The look I was shooting for is shown well in the first painting (Pair of Lovers), as well as several prints in the third section (Lady with owl and AN in her escutcheon, Lady with radishes in her escutcheon, Pair of Lovers, and the lady on the right in Young man and two girls). All of these are circa 1475-1485, and have several distinctive features. The dresses are fitted from shoulder to waist, have a wide-set neckline between V- and scoop-shape, and have vertical padded pleats or rolls at the centerline beneath the bust. The bottom of the gown is loose and fairly voluminous, as are the sleeves, which seem to have a slight flare or bell shape. The headdress features looped braids at the side of the face with most of the head covered by a veil arrangement, most of which have multiple pleats at the front edge. Some are clearly more extravagant in detail and embellishment that others, but I think this is a good sample to have a feel for the style.

The dress is finished at this point, and I didn't photograph enough of the process to really make a good dress diary, but there should be two more posts on this soon, covering the overall design and construction, and the finished product.

23 March 2010

Taymouth Hours gown


Taymouth hours gown
Originally uploaded by Catrijn.
I first saw this particular illustration from the Taymouth Hours (ca. 1325-1350) a couple years ago, and I've wanted a dress in this style ever since. It's a woman, hunting a rabbit, and the dress she wears seems like it'd be very practical for shooting in the cooler parts of the year. It's short enough to not to get muddy, leaves the arms relatively free, and can be quite warm depending on materials. Mine is a somewhat light wool herringbone, fully lined with a moderately fulled wool flannel. (The originals probably would have been fur-lined, based both on artwork and written accounts, but that's above and beyond what I wanted to do in terms of work.) It's only slightly fitted, and pulls on over the head, so there's no laces or closures to be hidden. In the picture, I'm wearing it over my Moy gown recreation, which is a comfortable combination. (Please excuse the askew veil - that's the peril of forgetting to check a mirror!)
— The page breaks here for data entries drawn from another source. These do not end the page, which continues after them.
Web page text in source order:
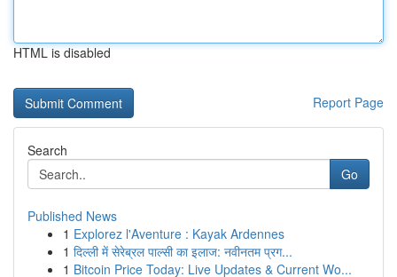
HTML is disabled
Report Page
Search
Go
Published News
1 Explorez l'Aventure : Kayak Ardennes
1 दिल्ली में सेरेब्रल पाल्सी का इलाज: नवीनतम प्रग...
1 Bitcoin Price Today: Live Updates & Current Wo...
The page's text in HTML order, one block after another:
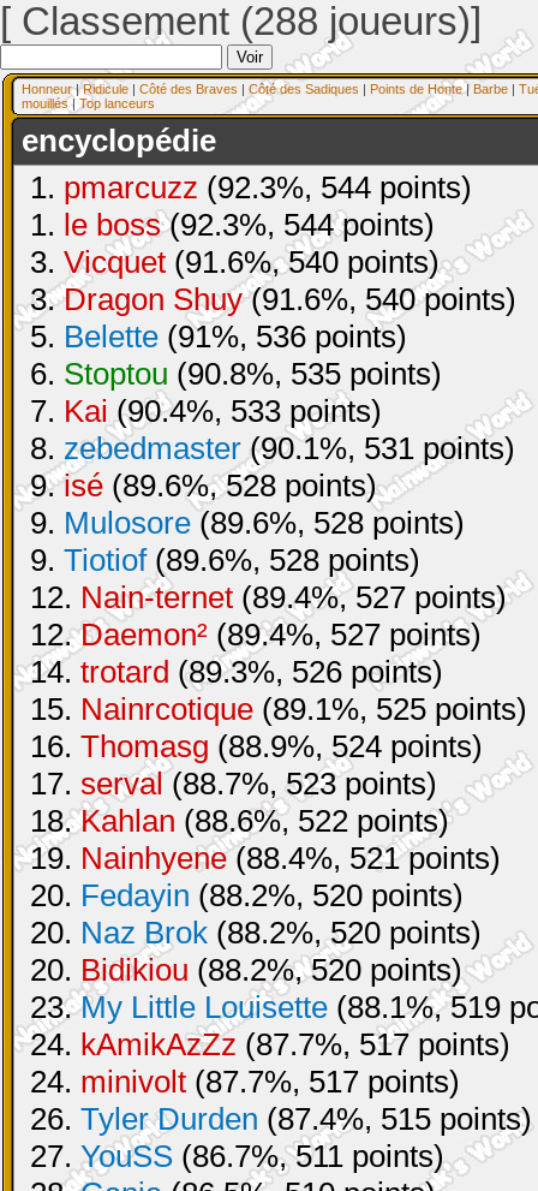
[ Classement (288 joueurs)]
Honneur|Ridicule | Côté des Braves | Côté des Sadiques | Points de Honte| Barbe |
mouillés| Top lanceurs
encyclopédie
1. pmarcuzz (92.3%, 544 points)
1. le boss(92.3%, 544 points)
3. Vicquet (91.6%, 540 points)
3.Dragon Shuy(91.6%, 540 points)
5. Belette (91%, 536 points)
6. Stoptou (90.8%, 535 points)
7. Kai (90.4%, 533 points)
8. zebedmaster (90.1%, 531 points)
9.isé (89.6%, 528 points)
9. Mulosore(89.6%, 528 points)
9. Tiotiof(89.6%, 528 points)
12. Nain-ternet (89.4%, 527 points)
12.Daemon² (89.4%, 527 points)
14. trotard (89.3%, 526 points)
15. Nainrcotique (89.1%, 525 points)
16. Thomasg (88.9%, 524 points)
17. serval(88.7%, 523 points)
18.Kahlan (88.6%, 522 points)
19. Nainhyene(88.4%, 521 points)
20. Fedayin (88.2%, 520 points)
20. Naz Brok (88.2%, 520 points)
20. Bidikiou (88.2%, 520 points)
23.My Little Louisette (88.1%, 519
24. kAmikAzZz (87.7%, 517 points)
24. minivolt (87.7%, 517 points)
26. Tyler Durden (87.4%, 515 points)
27. YouSS (86.7%, 511 points)

The cut of the outer fabric is quite sparing, just 2 yards of 60 inch fabric. The front and back main body panels were about 4 feet, and fit side by side, with the last 2 feet for side gores and sleeves. The lining actually required quite a bit more fabric, probably 3+ yards, for two reasons. First, after fulling the flannel it was no longer wide enough for two body panels, so those required separate lengths. Second, the turn back is fairly deep, so that had to be longer, plus it and the sleeves required a second interlining layer of the white flannel to be opaque over such a dark background.

01 March 2010

Moy gown: eyelets done, hemmed, and now for sleeves


Moy gown, fitting sleeves
Originally uploaded by Catrijn.
I got some work on my Moy gown done while watching the Olympics, which means that it now has eyelets for the front opening (10 per side, 1 inch apart, arranged for spiral lacing). With the front closure done, I could check how it's hanging, so now the hem is also done. All that's left on the body is to turn under the neckline, and then it's time to finish the sleeves. The original has many tiny buttons for sleeve closures, and that's part of my plan for my version as well. That will have to wait though, because I want to wear this at Gulf Wars (about two weeks away), and that amount of handwork is just Not Going To Happen. So, as a temporary measure, the sleeves will be basted closed, with just some minimal finishing to prevent fraying, and I'll come back to the buttons at some point when I have more time.

21 February 2010

Moy gown facings


Moy gown facing
Originally uploaded by Catrijn.
This is the front opening of my version of the Moy gown, ready for eyelets (a change from the original, which had buttons at front). I've done just a single turn under of the edge, covered with a silk grosgrain ribbon which I was eventually able to find at Wm. Booth Draper. The scrap at lower right shows at test eyelet (which turned out well) and a test buttonhole (which decidedly didn't). Looks like I'll need to practice those a bit before I get to the sleeves on this gown.